タンパク質は、細胞の構成、筋肉の収縮、食物の消化、ウイルスの識別など、多くの生物学的機能に関与しています。
より良いタンパク質(抗体を含む)を設計するために、科学者はタンパク質が必要な機能を獲得するまで、異なる位置でアミノ酸の突然変異(タンパク質を構成する単位を特定の順序で並べる)を繰り返すことがよくあります。
しかし、世界には砂粒よりも多くのアミノ酸配列が存在するため、最良のタンパク質、つまり最良の可能性のある薬剤を見つけることは、多くの場合困難です。この課題に直面したとき、科学者は多くの場合、数百万ドルを費やして、生物学的システムの小型化、簡略化されたバージョンをテストします。
「これには多くの推測と検証が必要です。」スタンフォード大学の化学工学助教授でアーク研究所のイノベーションフェローであるブライアン・L・ヒエ氏は次のように述べています。
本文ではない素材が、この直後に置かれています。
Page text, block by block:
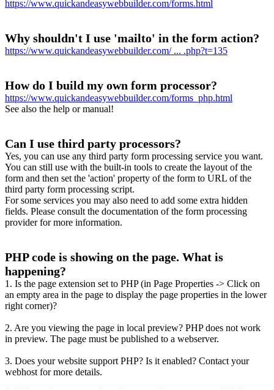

スタンフォード大学の科学者たちは、より優れた抗体医薬品をより迅速かつ正確に生み出す分子変化を予測できる、機械学習に基づく新しい方法を開発しました。タンパク質骨格の 3D 構造とアミノ酸配列に基づく大規模な言語モデルを組み合わせることで、研究者らは数分でまれで望ましい変異を見つけることができました。
この研究は「構造情報を与えられた言語モデルを用いたタンパク質と抗体複合体の教師なし進化」というタイトルで、2024年7月4日に「サイエンス」誌に掲載されました。
タンパク質の構造予測が大きく進歩したにもかかわらず、配列を機能に結び付けることが、さまざまなタスクのためのタンパク質コンピューターエンジニアリングの鍵であり続けています。配列情報のみに基づいてトレーニングされた大規模な言語モデルは、タンパク質設計の高レベルの原則を学習できます。ただし、配列に加えて、タンパク質の三次元構造もその特定の機能、活性、および進化可能性を決定します。
抗体工学の問題について、スタンフォード大学の研究者らは、構造的に情報を与えられたタンパク質言語モデルを適用して、既知の抗体または抗体-抗原複合体構造によって制約される適合性の高い配列を予測しました。
研究により、タンパク質の構造バックボーン座標で強化された普遍的なタンパク質言語モデルが、個々の機能タスクをモデル化する必要なしに、さまざまなタンパク質の進化を導くことができることが示されています。
図: 構造ガイド型言語モデルを使用して、複数のタンパク質の進化をガイドします。 (出典: 論文)構造誘導パラダイム:
幅広い用途:
タンパク質複合体設計:
ヒト抗体進化:
大量のデータを置き換える:
指向性進化:
この方法を用いて、チームは重症急性呼吸器症候群コロナウイルス2型(SARS-CoV-2)変異体の治療のための2つの治療用臨床抗体の候補を約30個スクリーニングした。同時に、研究者らは、BQ.1.1 および XBB.1.5 抗体エスケープ ウイルス変異体に対する中和の 25 倍増加と親和性の 37 倍の増加をそれぞれ達成しました。
結論として、このツールは、新しい病気や進行中の病気に迅速に対応するのに役立ちます。また、より効果的な医薬品の製造に対する障壁も低くなります。より強力な薬剤は、より少ない用量で済むことを意味し、より多くの患者が所定の用量から恩恵を受けることができることを意味します。
論文リンク: https://www.science.org/doi/10.1126/science.adk8946
関連レポート: https://phys.org/news/2024-07-ai-approach-optimizes-抗体医薬品.html
以上がScience にログインすると、薬物親和性が 37 倍に増加し、AI がタンパク質と抗体の複合体の教師なし最適化を実行しますの詳細内容です。詳細については、PHP 中国語 Web サイトの他の関連記事を参照してください。